On Friday morning I personally broke the bad news to the Rons that they would not be flying out Saturday night, that the police were involved, that dozens of passports were ‘missing’ and that serious alarms had been set off throughout Tel Aviv. They needed new passports, as well as new visas.
Devotees of the movies know that sometimes a small miracle is needed. In the case of Bye Bye Birdie, a pill is slipped into the ballerina’s food, forcing her to dance at a frenzied pace. That this dancer, Karel Shimoff, was only 15 years old and my cousin only added to my belief that anything is possible.
Yossi Fatael needed no magic pill. He had Association representatives meet all those who needed new Israeli passports early Sunday morning at the Interior Ministry in order to issue emergency passports. He somehow cajoled and convinced all the Tel Aviv-based embassies involved to issue new visas early Monday morning.
He instructed every single travel agency involved to reissue new airline tickets, rebook any missed hotel reservations and to get everyone on a plane that Monday evening, arriving for Pessah with time to spare. All extra expenses would be reimbursed by the Association.

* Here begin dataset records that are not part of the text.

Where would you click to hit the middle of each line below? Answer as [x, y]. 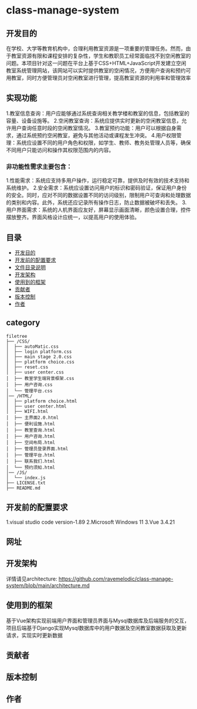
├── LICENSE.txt [26, 483]
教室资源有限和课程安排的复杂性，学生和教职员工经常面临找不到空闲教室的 [101, 56]
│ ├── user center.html [36, 406]
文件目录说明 [30, 267]
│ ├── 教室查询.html [31, 430]
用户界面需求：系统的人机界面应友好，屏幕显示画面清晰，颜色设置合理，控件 [98, 210]
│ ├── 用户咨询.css [29, 385]
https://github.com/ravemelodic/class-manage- [116, 579]
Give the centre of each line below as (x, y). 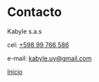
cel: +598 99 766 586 (38, 44)
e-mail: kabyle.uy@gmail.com (49, 58)
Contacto (35, 12)
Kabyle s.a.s (25, 31)
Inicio (15, 72)
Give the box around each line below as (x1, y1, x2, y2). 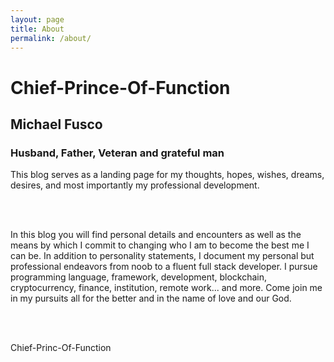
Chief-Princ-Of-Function (10, 342, 112, 354)
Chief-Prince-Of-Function (10, 76, 231, 99)
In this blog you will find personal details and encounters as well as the (10, 229, 302, 241)
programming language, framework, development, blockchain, (10, 271, 268, 283)
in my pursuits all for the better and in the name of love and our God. (10, 292, 292, 305)
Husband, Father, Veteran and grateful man (10, 146, 225, 160)
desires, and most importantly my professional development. (10, 179, 260, 191)
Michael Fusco (10, 116, 103, 133)
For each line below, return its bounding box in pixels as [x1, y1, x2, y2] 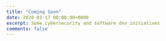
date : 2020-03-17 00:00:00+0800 [6, 14, 89, 20]
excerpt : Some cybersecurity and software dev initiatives [6, 20, 160, 26]
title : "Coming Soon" [6, 8, 62, 15]
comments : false [6, 25, 48, 32]
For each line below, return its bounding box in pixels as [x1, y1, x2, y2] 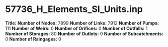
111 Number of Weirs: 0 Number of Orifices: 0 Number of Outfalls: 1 [5, 25, 148, 31]
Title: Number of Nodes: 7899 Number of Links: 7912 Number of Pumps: [5, 20, 159, 26]
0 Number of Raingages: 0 [5, 36, 61, 42]
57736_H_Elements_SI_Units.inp [5, 3, 143, 15]
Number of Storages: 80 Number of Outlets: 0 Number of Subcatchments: [5, 30, 163, 36]
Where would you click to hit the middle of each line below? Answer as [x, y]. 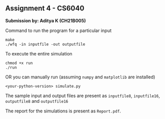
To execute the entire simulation [39, 53]
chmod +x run [19, 63]
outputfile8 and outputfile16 [37, 101]
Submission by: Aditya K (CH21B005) [46, 20]
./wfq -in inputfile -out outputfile [45, 44]
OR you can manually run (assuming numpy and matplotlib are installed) [80, 77]
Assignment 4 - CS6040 [45, 8]
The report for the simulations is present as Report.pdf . [63, 111]
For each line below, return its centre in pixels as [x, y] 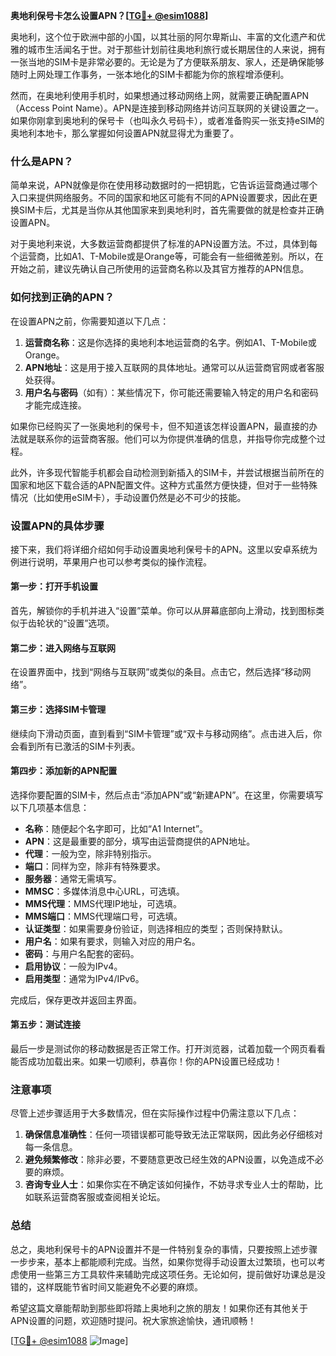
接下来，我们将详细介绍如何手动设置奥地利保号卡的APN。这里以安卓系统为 [164, 549]
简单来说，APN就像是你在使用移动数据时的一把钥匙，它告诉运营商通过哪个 [164, 185]
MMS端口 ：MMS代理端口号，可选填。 [103, 916]
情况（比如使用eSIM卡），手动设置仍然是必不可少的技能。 [128, 497]
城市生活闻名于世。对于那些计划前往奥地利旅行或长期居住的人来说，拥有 [176, 49]
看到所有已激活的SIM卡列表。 [79, 746]
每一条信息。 [51, 1147]
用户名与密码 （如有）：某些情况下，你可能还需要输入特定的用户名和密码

The Rons were incredulous that it was truly happening; their tepid thanks were quickly followed by inquiries of compensation. No matter, I thought, they were blameless throughout the entire process. Little did they know how much was done to enable them to make their trip a reality! Sitting down to Seder the following week, as I retold our people’s path to freedom, a half-smile crossed my face. Too often we are simply unaware of what one man has to do to make someone’s personal freedom a reality.
Mark Feldman is the CEO of Ziontours, Jerusalem.